Supplied material:
__________
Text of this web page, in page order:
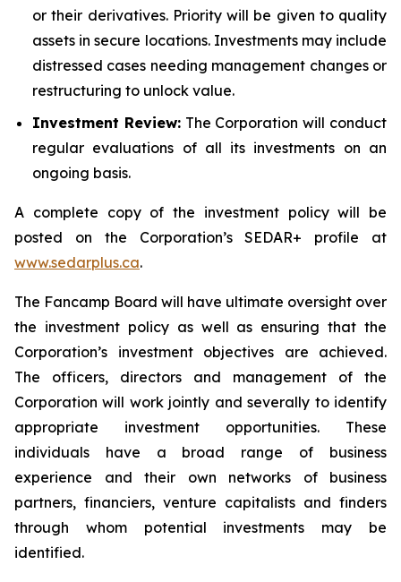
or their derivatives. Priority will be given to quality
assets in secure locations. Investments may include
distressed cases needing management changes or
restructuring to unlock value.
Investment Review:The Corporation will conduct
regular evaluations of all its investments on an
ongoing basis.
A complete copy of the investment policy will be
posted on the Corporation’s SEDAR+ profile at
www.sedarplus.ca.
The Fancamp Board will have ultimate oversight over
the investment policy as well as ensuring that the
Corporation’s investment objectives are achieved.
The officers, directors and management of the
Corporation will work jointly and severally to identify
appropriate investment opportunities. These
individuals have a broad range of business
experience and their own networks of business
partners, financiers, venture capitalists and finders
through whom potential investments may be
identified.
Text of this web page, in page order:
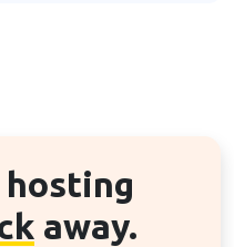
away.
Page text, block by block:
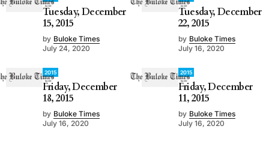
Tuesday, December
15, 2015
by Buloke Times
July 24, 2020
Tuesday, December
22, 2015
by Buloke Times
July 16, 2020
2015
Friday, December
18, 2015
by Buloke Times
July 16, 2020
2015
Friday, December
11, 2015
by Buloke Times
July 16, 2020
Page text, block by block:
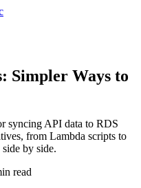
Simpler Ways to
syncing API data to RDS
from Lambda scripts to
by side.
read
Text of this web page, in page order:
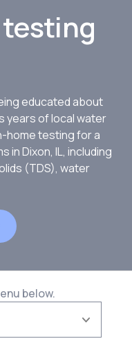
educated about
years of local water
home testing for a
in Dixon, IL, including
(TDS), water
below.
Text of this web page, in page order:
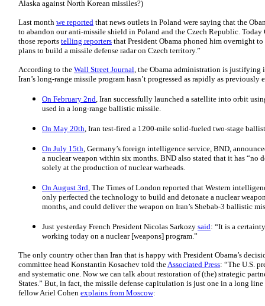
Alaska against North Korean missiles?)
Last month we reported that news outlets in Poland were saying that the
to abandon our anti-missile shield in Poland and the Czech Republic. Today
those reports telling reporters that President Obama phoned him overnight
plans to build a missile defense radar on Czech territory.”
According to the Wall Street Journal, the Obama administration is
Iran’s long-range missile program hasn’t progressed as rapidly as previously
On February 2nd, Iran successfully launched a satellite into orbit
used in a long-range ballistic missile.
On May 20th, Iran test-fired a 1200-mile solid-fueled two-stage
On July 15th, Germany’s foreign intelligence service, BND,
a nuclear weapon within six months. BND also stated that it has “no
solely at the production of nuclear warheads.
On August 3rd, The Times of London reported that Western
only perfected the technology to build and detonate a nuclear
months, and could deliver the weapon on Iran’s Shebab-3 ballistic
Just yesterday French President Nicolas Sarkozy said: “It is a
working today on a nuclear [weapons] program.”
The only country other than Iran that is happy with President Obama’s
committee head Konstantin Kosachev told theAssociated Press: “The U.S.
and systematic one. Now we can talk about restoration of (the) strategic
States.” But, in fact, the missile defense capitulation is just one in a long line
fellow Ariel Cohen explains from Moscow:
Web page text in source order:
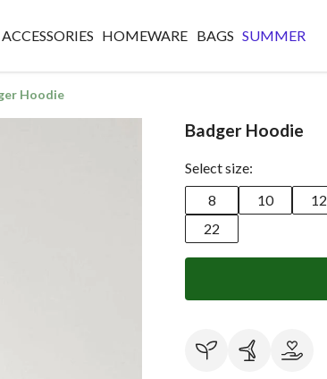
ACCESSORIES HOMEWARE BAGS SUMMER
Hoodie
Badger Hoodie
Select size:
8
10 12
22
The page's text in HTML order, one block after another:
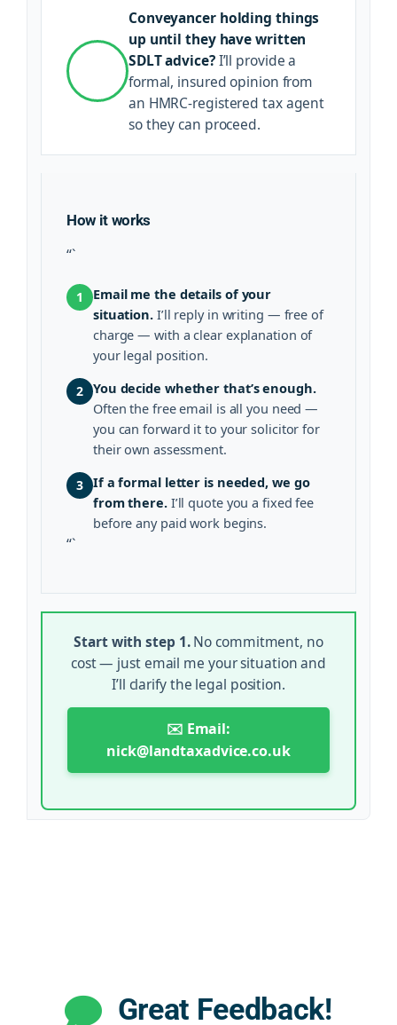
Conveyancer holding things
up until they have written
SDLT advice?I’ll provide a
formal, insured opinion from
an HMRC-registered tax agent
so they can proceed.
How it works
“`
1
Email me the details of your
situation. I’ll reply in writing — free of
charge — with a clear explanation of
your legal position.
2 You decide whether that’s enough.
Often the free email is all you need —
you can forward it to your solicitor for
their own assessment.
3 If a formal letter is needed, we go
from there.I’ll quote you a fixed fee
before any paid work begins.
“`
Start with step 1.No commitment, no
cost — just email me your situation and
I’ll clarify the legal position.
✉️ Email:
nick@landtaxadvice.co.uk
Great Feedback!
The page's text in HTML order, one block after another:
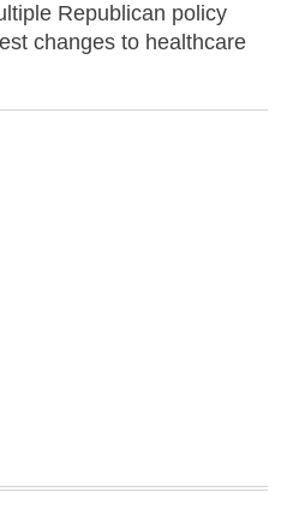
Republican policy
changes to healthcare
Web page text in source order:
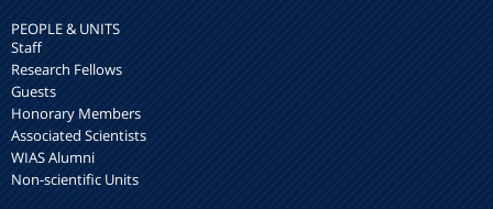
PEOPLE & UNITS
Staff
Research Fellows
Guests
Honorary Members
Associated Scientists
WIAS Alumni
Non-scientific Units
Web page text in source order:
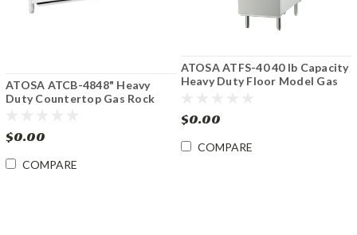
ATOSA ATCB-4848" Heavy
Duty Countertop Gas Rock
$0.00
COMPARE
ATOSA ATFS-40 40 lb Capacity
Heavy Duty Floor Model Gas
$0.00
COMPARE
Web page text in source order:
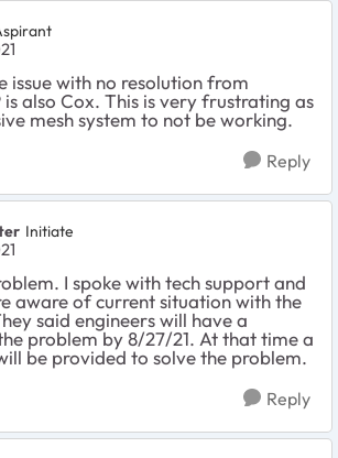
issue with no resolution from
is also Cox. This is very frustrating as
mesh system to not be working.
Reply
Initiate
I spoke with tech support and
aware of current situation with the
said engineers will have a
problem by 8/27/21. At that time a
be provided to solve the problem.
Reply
__________
Work instructions: Copy every line of the data that holds the string "working".

Response area:
working today on a nuclear [weapons] program.”
mesh system to not be working.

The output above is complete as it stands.